To date, this is the first study to reveal suicide attempts rates and risk factors in middle-aged first-episode untreated patients with IFG. The study found that: (1) suicide attempts rate was 20.98% (174/830) in middle-aged untreated MDD patients, and 38.66% (46/119) in those with IFG, which is significantly higher and 2.87 times higher than the overall middle-aged MDD population. (2) Middle-aged MDD patients with IFG who attempted suicide had longer duration of illness, more depression, anxiety, and psychiatric symptoms, higher blood TSH, TGAb, TPOAb, total cholesterol levels, and higher blood pressure than those without suicide attempts. (3) HAMA, TGAb, and disease duration may act as independent predictors of suicide attempt risk in middle-aged depressed patients comorbid IFG.
Our study indicated that the incidence of suicide attempts in middle-aged untreated depressive patients was 20.9%, which is consistent with previous research on Asian populations.
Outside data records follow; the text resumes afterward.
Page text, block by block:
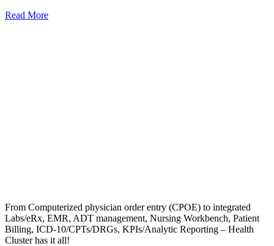
Read More
From Computerized physician order entry (CPOE) to integrated
Labs/eRx, EMR, ADT management, Nursing Workbench, Patient
Billing, ICD-10/CPTs/DRGs, KPIs/Analytic Reporting – Health
Cluster has it all!

For example, a meta-analysis conducted in Chinese population revealed a lifetime suicide rate of 23.7% and a monthly suicide rate of 20.3%[26]. A study in Thailand reported a suicide rate of 16.9% among MDD patients[27], and In South Korea, Kim reported that 19.8% of MDD patients had attempted suicide once or more[28]. However, in the current study, the suicide rate of depressed patients comorbid IFG increased substantially to 38.66%. This is close to the 35% suicide rate reported by Lalthankimi et al. for patients with severe MDD and the 33.7% suicide rate reported by Azorin JM for patients with unilateral or bilateral disorder[29]. Their findings suggested that the suicide rate related to the severity of the disease. Our study suggested that the suicide attempts rate in middle-aged MDD patients with IFG in China was much higher than that of Asian depressed patients in general, suggesting that the difference in suicide rates may be related to the following reasons. First, IFG or disturbed glucose metabolism directly or indirectly contributes to the increased suicide attempt rate[11]. Second, our study focused on middle-aged adults, who may had a higher rate of somatic diseases compared to the general population. Many somatic diseases, such as chronic pain, thyroid dysfunction, and arthritis, have been associated with increased suicide rates[30, 31]. Third, several other studies had included outpatients and inpatients, a significant proportion of whom were receiving or had received antidepressant treatment, whereas our study focused on untreated patients with MDD. Fourth, differences in the social background, economic status, and medical conditions of the study populations may also contribute to differences in suicide rates[32].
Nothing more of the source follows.